Additionally, translation of these data to applied settings requires further research to address the limitations of our study. For example, our observations are specific to our exercise protocol; that is, a submaximal incremental test followed by two hours of initially moderate-intensity exercise. It is possible that the main effects observed here do not translate to intermittent or higher-intensity exercise protocols, or longer exercise durations. Similarly, our data were collected during exercise in a fasted state without feeding during exercise, and (primarily) in male athletes.
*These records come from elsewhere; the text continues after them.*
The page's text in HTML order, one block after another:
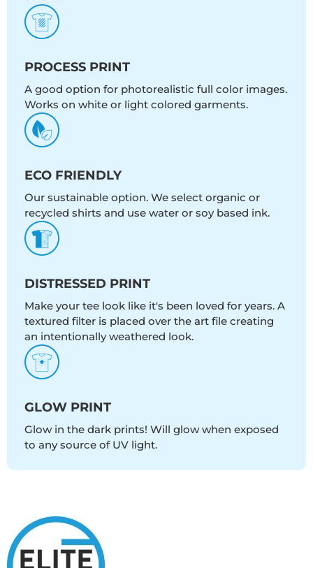
PROCESS PRINT
A good option for photorealistic full color images.
Works on white or light colored garments.
ECO FRIENDLY
Our sustainable option. We select organic or
recycled shirts and use water or soy based ink.
DISTRESSED PRINT
Make your tee look like it's been loved for years. A
textured filter is placed over the art file creating
an intentionally weathered look.
GLOW PRINT
Glow in the dark prints! Will glow when exposed
to any source of UV light.
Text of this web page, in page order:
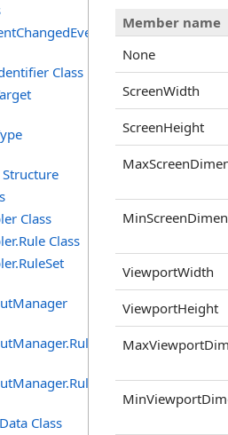
Class
Class
Class
Class
Member name
None
ScreenWidth
ScreenHeight
ViewportWidth
ViewportHeight
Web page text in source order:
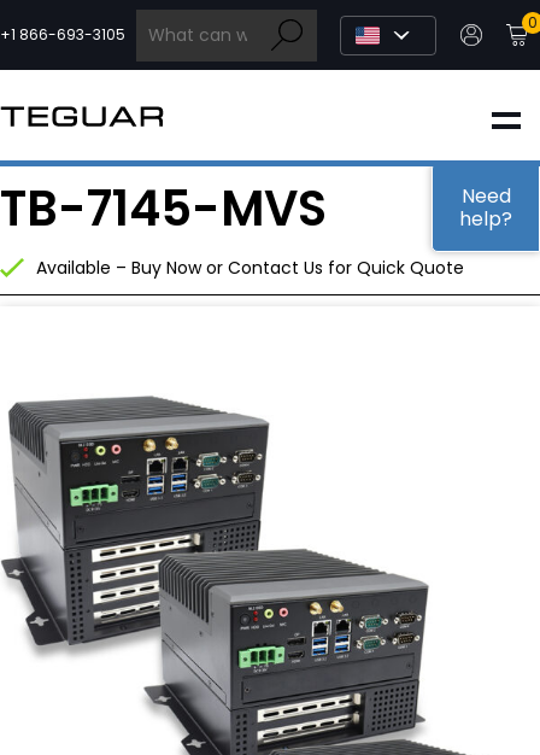
to
content
+1 866-693-3105
0
INDUSTRIAL
EDGE AI
MEDICAL
PARTNERS
COMPANY
SERVICES & SUPPORT
TB-7145-MVS
Available – Buy Now or Contact Us for Quick Quote
Need
help?
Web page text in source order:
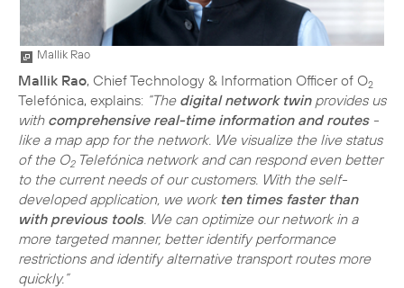
Mallik Rao
Mallik Rao, Chief Technology & Information Officer of O2
Telefónica, explains: “The digital network twinprovides us
with comprehensive real-time information and routes-
like a map app for the network. We visualize the live status
of the O2Telefónica network and can respond even better
to the current needs of our customers. With the self-
developed application, we work ten times faster than
with previous tools. We can optimize our network in a
more targeted manner, better identify performance
restrictions and identify alternative transport routes more
quickly.”
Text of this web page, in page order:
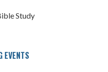
Study
EVENTS
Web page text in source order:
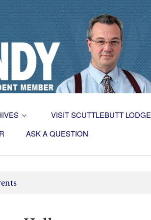
VISIT SCUTTLEBUTT LODGE
ASK A QUESTION
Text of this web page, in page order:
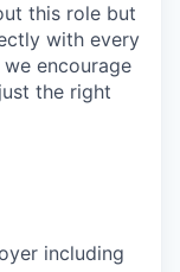
this role but
with every
encourage
the right
including
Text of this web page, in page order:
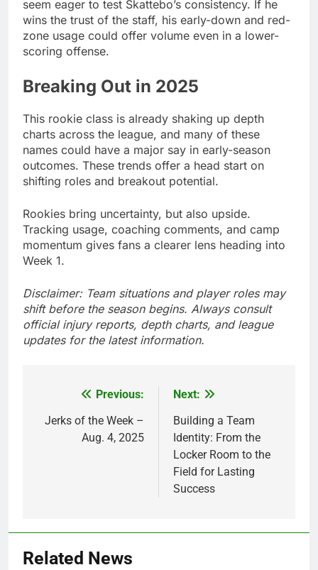
seem eager to test Skattebo’s consistency. If he
wins the trust of the staff, his early-down and red-
zone usage could offer volume even in a lower-
scoring offense.
Breaking Out in 2025
This rookie class is already shaking up depth
charts across the league, and many of these
names could have a major say in early-season
outcomes. These trends offer a head start on
shifting roles and breakout potential.
Rookies bring uncertainty, but also upside.
Tracking usage, coaching comments, and camp
momentum gives fans a clearer lens heading into
Week 1.
Disclaimer: Team situations and player roles may
shift before the season begins. Always consult
official injury reports, depth charts, and league
updates for the latest information.
navigation
Previous:
Jerks of the Week –
Aug. 4, 2025
Next:
Building a Team
Identity: From the
Locker Room to the
Field for Lasting
Success
Related News
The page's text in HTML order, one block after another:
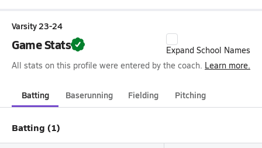
Varsity 23-24
Game Stats
Expand School Names
All stats on this profile were entered by the coach. Learn more.
Batting Baserunning Fielding Pitching
Batting (1)
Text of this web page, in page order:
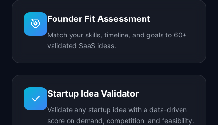
🎯 Founder Fit Assessment
Match your skills, timeline, and goals to 60+
validated SaaS ideas.
✓ Startup Idea Validator
Validate any startup idea with a data-driven
score on demand, competition, and feasibility.
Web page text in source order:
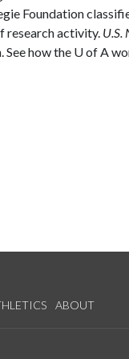
Foundation
research activity. U.S.
See how the U of A
ABOUT
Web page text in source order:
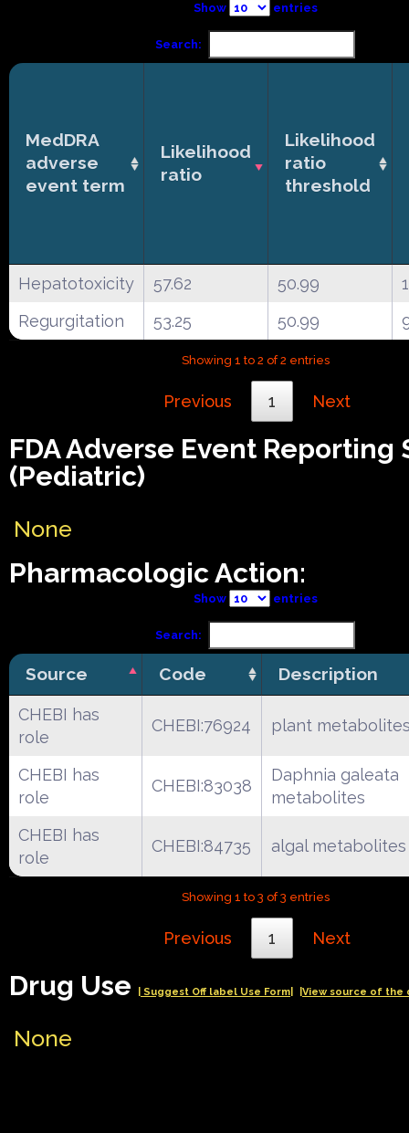
Show entries
Search:
MedDRA
adverse
event term
Likelihood
ratio
Likelihood
ratio
threshold
Hepatotoxicity 57.62 50.99
Regurgitation
53.25 50.99
Showing 1 to 2 of 2 entries
Previous 1 Next
FDA Adverse Event Reporting
(Pediatric)
None
Pharmacologic Action:
Show entries
Search:
Source Code Description
CHEBI has
role
CHEBI:76924 plant
CHEBI has
role
CHEBI:83038
Daphnia galeata
metabolites
CHEBI has
role
CHEBI:84735 algal metabolites
Showing 1 to 3 of 3 entries
Previous 1 Next
Drug Use | Suggest Off label Use Form| |View source of the
None
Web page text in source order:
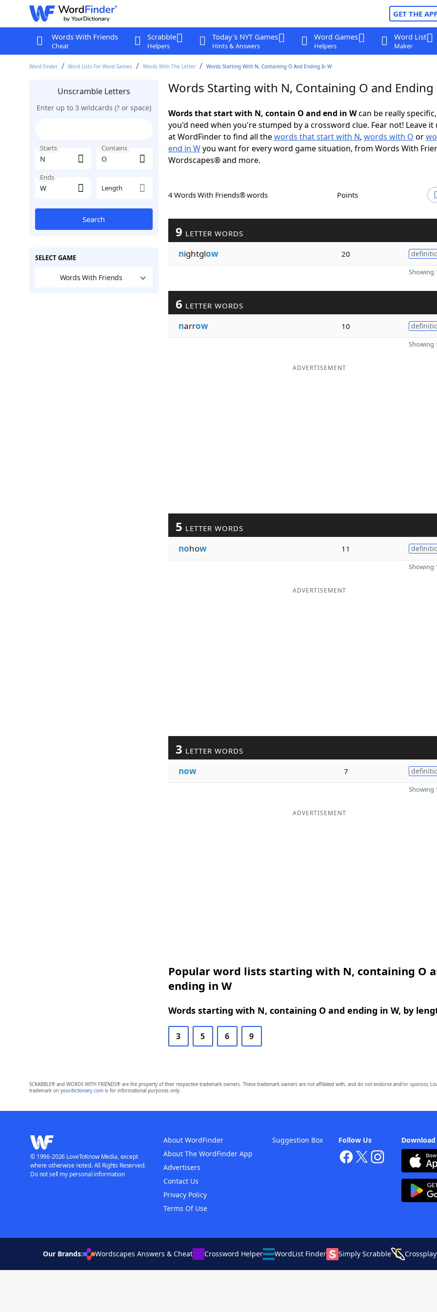
GET THE
Words With Friends
Cheat
Scrabble
Helpers
Today's NYT Games
Hints & Answers
Word Games
Helpers
Word List
Maker
Word Finder Word Lists For Word Games Words With The Letter Words Starting With N, Containing O And Ending In W
Unscramble Letters
Enter up to 3 wildcards (? or space)
Starts Contains
Ends
Length
Search
SELECT GAME
Words With Friends
Words Starting with N, Containing O and Ending
Words that start with N, contain O and end in Wcan be really
you'd need when you're stumped by a crossword clue. Fear not! Leave it
at WordFinder to find all thewords that start with N, words with O or
end in Wyou want for every word game situation, from Words With
Wordscapes® and more.
4 Words With Friends® words Points
9 LETTER WORDS
nightglow 20
Showing
6 LETTER WORDS
narrow 10
Showing
ADVERTISEMENT
5 LETTER WORDS
nohow 11
Showing
ADVERTISEMENT
3 LETTER WORDS
now 7
Showing
ADVERTISEMENT
Popular word lists starting with N, containing O
ending in W
Words starting with N, containing O and ending in W, by
3 5 6 9
SCRABBLE® and WORDS WITH FRIENDS® are the property of their respective trademark owners. These trademark owners are not affiliated with, and do not endorse and/or sponsor,
trademark on yourdictionary.comis for informational purposes only.
Follow Us
About WordFinder
About The WordFinder App
Advertisers
Contact Us
Privacy Policy
Terms Of Use
Suggestion Box
© 1996-2026 LoveToKnow Media, except
where otherwise noted. All Rights Reserved.
Do not sell my personal information
Our Brands: Wordscapes Answers & Cheat Crossword Helper WordList Finder Simply Scrabble

Thus, further research is warranted to determine if \({\dot{\text{V}}}_{{\text{E}}}\) at the moderate-to-heavy intensity transition remains constant over time during prolonged exercise across a broader range of ecologically-valid exercise scenarios.

In summary, the data presented here indicate that real-time monitoring of \({\dot{\text{V}}}_{{\text{E}}}\) during prolonged exercise might provide a useful means of assessing proximity to the moderate-to-heavy intensity transition. This would require prior assessment of the \({\dot{\text{V}}}_{{\text{E}}}\) associated with the moderate-to-heavy intensity transition during routine physiological profiling assessments, and technologies that allow accurate, real-time monitoring of \({\dot{\text{V}}}_{{\text{E}}}\) during exercise.